Gains from the Ukrainian crisis
While Belarus’s ranking has been falling, there is hope that the country can improve its FDI. The Ukrainian crisis not only allowed Belarus to rid itself of its renowned brand as “The Last Dictatorship of Eastern Europe”, it also ended the country's isolation, and created some potential to create gains in the Belarusian economy.

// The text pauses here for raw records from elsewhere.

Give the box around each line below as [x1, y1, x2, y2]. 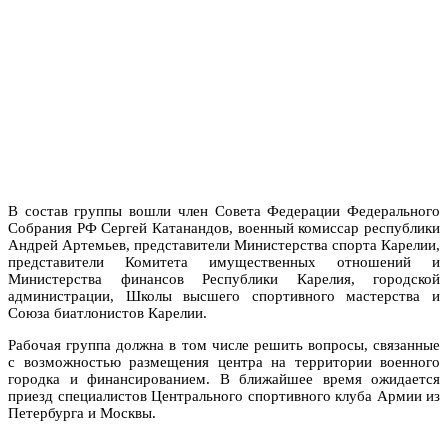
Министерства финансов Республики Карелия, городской [8, 270, 440, 287]
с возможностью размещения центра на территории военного [8, 353, 440, 370]
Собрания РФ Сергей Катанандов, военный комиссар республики [8, 219, 440, 236]
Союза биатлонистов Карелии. [8, 304, 207, 321]
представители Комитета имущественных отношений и [8, 253, 440, 270]
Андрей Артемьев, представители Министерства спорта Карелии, [8, 236, 440, 253]
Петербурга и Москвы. [8, 404, 156, 421]
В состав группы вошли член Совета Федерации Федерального [8, 202, 440, 219]
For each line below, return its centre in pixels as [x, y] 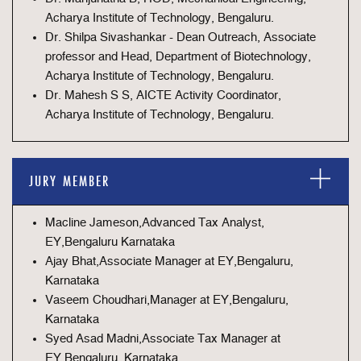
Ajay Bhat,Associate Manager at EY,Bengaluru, [169, 261]
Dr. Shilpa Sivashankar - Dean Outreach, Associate [180, 37]
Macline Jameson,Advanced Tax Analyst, [155, 223]
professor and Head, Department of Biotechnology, [178, 57]
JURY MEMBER [69, 181]
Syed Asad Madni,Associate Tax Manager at [163, 339]
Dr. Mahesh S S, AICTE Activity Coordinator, [163, 95]
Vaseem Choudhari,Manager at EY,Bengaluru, [167, 300]

The armed conflict and lawlessness in Ukraine has made Belarus a much more reliable partner and transit country for China’s “Silk Road” project. Chinese President Xi Jinping visited Belarus on 10-12 May for the first state visit in the past 14 years. In addition to improving infrastructure, the “Silk Road” project could bring much needed investment and develop industry. China’s cooperation with Belarus suggests a solid package of investment may be on the horizon, as well as a package of industrial projects such as the cooperative industrial park in Belarus which is in the works.
The Ukrainian crisis also triggered Russia to freeze its contracts for the transit of gas through Ukraine by 2019 and redirect transit through the Turkish Stream pipeline. A similar situation has the potential to develop with the Ukrainian branch of the “Druzhba” oil pipeline, a key transit corridor for Russian oil exports. Belarus, which has two “branches”: the southern (“Gomeltransneft Friendship”) and northern (Novopolotsk oil transportation enterprise “Druzhba”) lines, has serious potential to grab a larger strategic share of the lucrative transit and refining of Russian oil.
Risks to conduct business in Belarus
Belarusian Viktar Kisly, the head of the Wargaming company, which is based one of the largest office buildings in Minsk, has overseen the creation of one the most popular war games in Russia and the former Soviet Union “World of Tanks” has seen the effects of the changing regional economic landscape. In an interview to Russian paper Vedomosti, he confirmed that the economic crisis in Russia has led to his audience shrinking and a loss of revenue. The successful businessman, whose company made more than $500 million in 2014, says that the business development in post-Soviet countries has enormous unrealised potential. According to him, however, Belarus should make many more steps to achieve favourable conditions for international business, something which it has yet to do.
The recent thaw in international political relations with Western countries cannot influence foreign investors’ intentions all by itself Their first priority is naturally concerned with being profitable. From their perspective Belarus continues to be one of of the world’s most state-managed economies, or in other words, a place where the state interferes and influences many aspects of the economy.
Presidential decrees are embedded in a hierarchical web of regulations and are often in direct competition with laws and codes, which regularly contradict one another. This kind of a high-risk environment is unsuitable for potential investors as it is not clear by which set of rules they should be playing. Macroeconomic instability, which manifests in the devaluation of the Belarusian ruble, increases the risk of inflation in the country. In an inflationary economy prices cease to provide accurate signals for investment and, in turn, creates distortions and disorients potential investors.
To attract international companies, Belarus needs to ensure a predictable business environment and reduce the investment risks for international business. This can be done by creating a common, uniform and equal set of rules and regulations for investing in Belarus. In order to stabilise the macroeconomic situation in Belarus, the state needs to introduce a series of gradual reforms as the economy is not prepared for an immediate conversion to a strict market economy, one that could lead to a sharp rise in inflation and send the economy into a nosedive.